November 9, 2011  •  Category:



In Lebanon and the rest of the Levant, couscous is not a staple food, it is considered a food from the Maghreb (the Western side); in the Mashrek (name given to the Levant meaning the Eastern side of the Arab world), there is what can be considered a couscous-type food: It is called maftoul.

Unlike couscous which is made with semolina, maftoul is usually  made from wheat and bulgur and  is dark in color if made with unbleached wheat and bulgur. I had a Syrian friend, Maha, whose mother, grandmother and aunts  would still make it, by hand, in their home in the Horan region.

One can easily find it in Middle-Eastern stores. However, the absolute best maftoul I found recently is available online. It is made by Palestinian women in cooperatives (under the umbrella of a Fair Trade organization), by hand and with organic wheat and bulgur. The taste is absolutely exquisite and a far cry from the commercial maftoul. The grains are not even-shaped (as they are made by hand) and their aroma, even uncooked, is heady.

Maftoul is extremely easy to use; just cook it in boiling broth, on a ratio of 2 parts broth to one part maftoul, for about 15 minutes. It can be incorporated into any dish as any whole-grain or rice.


21 Comments  •  Comments Feed

  1. leaf says:

    I like the sound of this maftoul. Especially the rustic, organic, delicious ones you mention! I wonder if I can purchase them without getting intercepted by strict Australian customs…

  2. kate says:

    this looks like what we call M’hamsa or Berqokes here in Algeria. Some people also cook it in milk.

  3. Chiara says:

    It looks a lot like fregola, a type of home made pasta they make in Sardenia…

  4. Magda says:

    This is so interesting Joumana. I wish I could find it in Holland.
    That dish is beautiful btw.

  5. Trix says:

    Oooh, I checked out that site – looks like a lot of cool stuff on there. Including of course that homemade maftoul. I am so intrigued to smell it!

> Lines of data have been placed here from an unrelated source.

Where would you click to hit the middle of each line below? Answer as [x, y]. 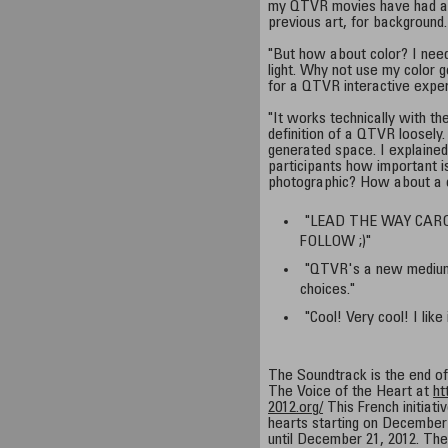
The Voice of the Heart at [351, 392]
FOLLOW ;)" [336, 242]
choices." [328, 290]
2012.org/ [296, 408]
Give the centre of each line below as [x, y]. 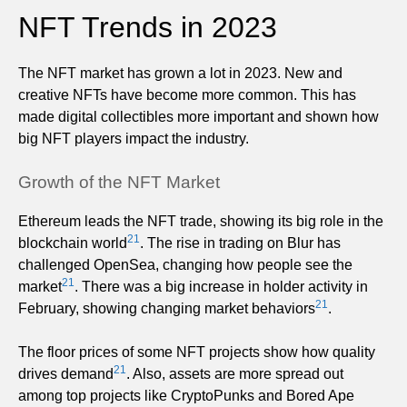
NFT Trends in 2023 [148, 27]
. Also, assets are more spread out [235, 373]
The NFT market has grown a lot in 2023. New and [180, 73]
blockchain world [73, 243]
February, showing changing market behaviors [167, 308]
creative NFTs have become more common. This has [187, 94]
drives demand [66, 373]
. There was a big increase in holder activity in [221, 286]
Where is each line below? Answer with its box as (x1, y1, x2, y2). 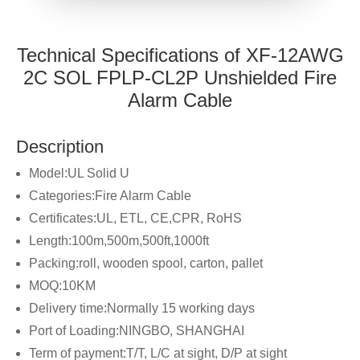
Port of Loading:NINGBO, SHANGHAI (29, 323, 244, 337)
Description (16, 136, 104, 157)
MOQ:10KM (29, 278, 96, 292)
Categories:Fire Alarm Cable (29, 188, 191, 202)
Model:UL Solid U (29, 166, 129, 180)
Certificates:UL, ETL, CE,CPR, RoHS (29, 211, 242, 225)
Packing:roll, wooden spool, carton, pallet (29, 256, 263, 270)
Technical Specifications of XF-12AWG (16, 43, 344, 66)
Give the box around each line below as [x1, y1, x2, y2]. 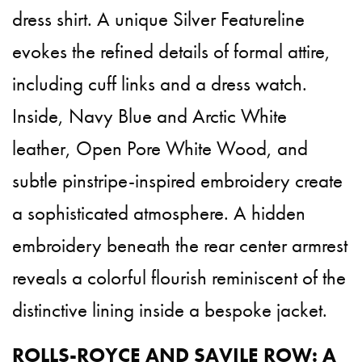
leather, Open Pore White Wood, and [12, 135, 309, 162]
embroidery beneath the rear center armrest [12, 232, 348, 259]
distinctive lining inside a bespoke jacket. [12, 297, 328, 324]
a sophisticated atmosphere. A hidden [12, 200, 306, 227]
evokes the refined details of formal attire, [12, 38, 331, 65]
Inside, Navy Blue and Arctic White [12, 103, 288, 130]
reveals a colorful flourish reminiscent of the [12, 264, 347, 292]
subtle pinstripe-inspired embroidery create [12, 167, 343, 195]

  6. Belinda @zomppa says:

    Now I’m going to have to go a hunt for these – love these hearty grains. Thanks for sharing!

  7. Mrs. Measurement says:

    I love maftool! I usually buy mine from the local Arabic grocery store but you’ve intrigued me with the organic maftool you buy online. Thank you so much for sharing the link. I will be sure to buy my maftool from this online site the next time.

  8. lisaiscooking says:

    Thanks for sharing this–I wasn’t familiar with maftoul. The handmade version you found online sounds lovely.

  9. Krista says:

    Incredible, Joumana! I can’t believe they make these tiny little bits by hand. 🙂 Thank you so much for letting us know where we can find it. I love having good resources!!

  10. domi says:

    Voyage en terre inconnue…

  11. Tracy Zhu says:

    I own the store you linked too and want to say thanks for mentioning us. We’re a small business and every bit helps! Your blog is lovely, both the recipes and the photography.
    Tracy Zhu

    • Joumana says:

      @Tracy: Thanks so much for leaving a comment; it will make ordering from your store all the more enjoyable! I am already eyeing those baskets from Darfur!

  12. Tall Clover Farm says:

    Joumana, I always learned something and leave hungry when I visit you here at Taste of Beirut.

  13. Nuts about food says:

    Thank you for teaching me about maftoul.

  14. Alicia (Foodycat) says:

    How interesting! Maftoul sounds like something worth seeking out.

  15. heguiberto says:

    wow making these tiny little balls by hand? I’ve got to try your recipe with cranberry beans.

  16. Nadia says:

    You can also buy Palestinian Maftoul, hand made by the Women’s Cooperative, from Taste of Palestine, importers and distributors of Palestinian fine food…

    Link to the product:

  17. Lena says:

    @Ieaf: I bought some when Ivisited Bethlehem last month. It was in a sealed bag but had Arabic writing on it. The Australian customs thought it was freekeh so they let it through. I made it 2 days ago and was so happy. It took me back to my childhood when I lived in the middle east. My grandma used hand roll it and send it from Gaza and my mum used to cook it

  18. Hisham Assaad says:

    Being of Palestinian origin, my grandma used to roll maftoul on her own. She also taught my mom how to do it. They used to let us, as kids, help them so that we have something to do and not bother them. It was real fun.

    Now mom still does makes maftoul by hand. The store-bought maftoul is not the same, it is like small dough balls. I, hopefully, will make sure this tradition goes on.

  19. marta says:

    Is it possible to make salad without cooking maftoul, but only soaking some hours, like tabouleh?

    • Joumana says:

      @marta: I have done this with coarse bulgur; pouring boiling water on it for 15 minutes; it is possible to do this with maftoul I would imagine.